Jogging (medium intensity)

Day 3

*BB Bench Press 10x3

A1 Partial DB Deadlift 4x6
A2 Standing BB Military Press 4x6

B1 Standing Calf Raises 4x6
B2 Upright Rows 4x6

C Tricep Pressdowns 4x6

Day 4

Same as day 2

Day 5

*Chin-ups 10x3

A1 Decline BB or DB Bench Press 4x6
A2 Standing Hammer Curls 4x6

B1 Seated Calf Raises 4x6
B2 Glute/Ham Raises or Leg Curls 4x6

C Lunges or Step-ups 4x6

Day 6

Same as 2

Possible Changes? Let me know what you think.

-I’ve considered of doing 6x6 for bent rows on day 1 instead of 4x6 to continue to improve my back development.

-Adding another back exercise on Wednesday to go along with pressdowns.

-Could I toss in some bent laterals for my rear delts?

-Also, what do you think about 3 Surge shakes on workout days. I’ve been taking 1 before, 1 during, and 1 after. It seems to be working well, but it is expensive. Could a guy get by taking 2, before and after?

Once again, I appreciate your help!

[quote]cpatzel wrote:

Day 1

*Barbell Back Squat 10x3

A1 Dips 4x6
A2 Bent-Over BB or DB Rows 4x6

B1 Skull Crushers 4x6
B2 Standing BB Curls 4x6

C Hanging Leg Raises 4x6[/quote]

I’d substitute a trunk flexion movement such as pulldown abs or ball rollouts here.

[quote]Day 2

Jogging (medium intensity)[/quote]

This, in addition to pre-training, would be a great place to do more dynamic flexibility work (and repeat some of the GPP from the program).

[quote]Day 3

*BB Bench Press 10x3

A1 Partial DB Deadlift 4x6
A2 Standing BB Military Press 4x6[/quote]

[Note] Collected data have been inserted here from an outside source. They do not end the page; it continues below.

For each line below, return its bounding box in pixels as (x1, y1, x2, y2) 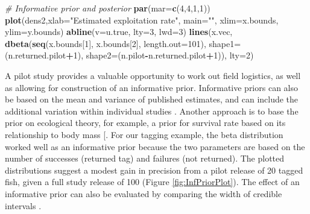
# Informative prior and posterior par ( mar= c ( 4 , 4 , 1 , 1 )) (5, 2, 210, 14)
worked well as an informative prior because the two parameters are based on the (5, 140, 305, 153)
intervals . (5, 199, 42, 212)
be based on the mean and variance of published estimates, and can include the (5, 93, 299, 105)
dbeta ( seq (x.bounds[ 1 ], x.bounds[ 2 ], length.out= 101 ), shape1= (5, 37, 241, 49)
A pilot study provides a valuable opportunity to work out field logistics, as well (5, 69, 301, 81)
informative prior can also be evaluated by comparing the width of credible (5, 187, 282, 200)
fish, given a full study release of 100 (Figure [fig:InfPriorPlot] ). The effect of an (5, 175, 300, 188)

I wouldn’t overhead press quite yet, especially if you’re doing that much benching.

[quote]B1 Standing Calf Raises 4x6
B2 Upright Rows 4x6[/quote]

Drop the upright rows altogether or else your shoulders are really going to be hurting after this session. I don’t write barbell upright rows into any programs anymore.

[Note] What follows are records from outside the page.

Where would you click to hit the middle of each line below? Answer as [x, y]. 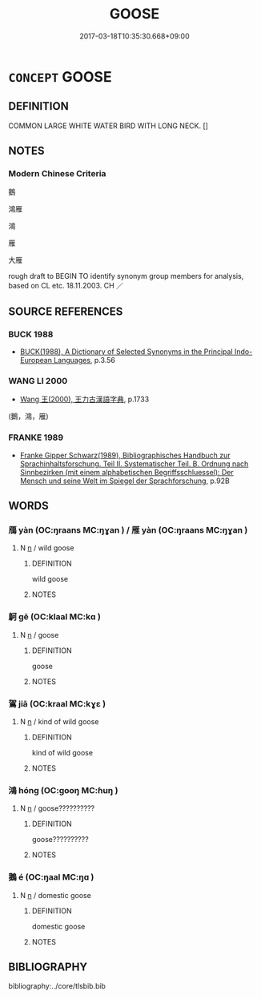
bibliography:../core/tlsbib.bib [57, 986]
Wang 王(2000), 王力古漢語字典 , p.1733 [84, 399]
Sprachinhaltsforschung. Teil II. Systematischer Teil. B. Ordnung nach [134, 463]
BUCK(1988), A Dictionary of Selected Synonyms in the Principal [126, 352]
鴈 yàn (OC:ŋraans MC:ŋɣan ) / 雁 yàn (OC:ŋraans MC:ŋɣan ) [128, 530]
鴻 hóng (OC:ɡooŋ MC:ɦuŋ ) [63, 790]
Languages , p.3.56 [84, 361]
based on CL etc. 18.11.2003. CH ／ [66, 286]

[quote]C Tricep Pressdowns 4x6

Day 4

Same as day 2

Day 5

*Chin-ups 10x3

A1 Decline BB or DB Bench Press 4x6
A2 Standing Hammer Curls 4x6

B1 Seated Calf Raises 4x6
B2 Glute/Ham Raises or Leg Curls 4x6

C Lunges or Step-ups 4x6[/quote]

This is still a lot of internal rotation work and not much external rotation work or scapular retraction. Given your history, you’re really not ready to be doing this stuff.

[quote]Day 6

Same as 2

Possible Changes? Let me know what you think.

-I’ve considered of doing 6x6 for bent rows on day 1 instead of 4x6 to continue to improve my back development.

-Adding another back exercise on Wednesday to go along with pressdowns.

-Could I toss in some bent laterals for my rear delts?[/quote]

Good additions, although I’d like to see you stop thinking about muscles; worry more about movements. “Back” doesn’t tell me much; pullups and seated rows have entirely different effects.

[quote]-Also, what do you think about 3 Surge shakes on workout days. I’ve been taking 1 before, 1 during, and 1 after. It seems to be working well, but it is expensive. Could a guy get by taking 2, before and after?

Once again, I appreciate your help![/quote]

If it’s working, then I’d say it’s a good thing. It would depend on your body weight; Surge would be ideal, but you could always toss in some extra dextrose or higher GI fruit or fruit juice to get the carbs up.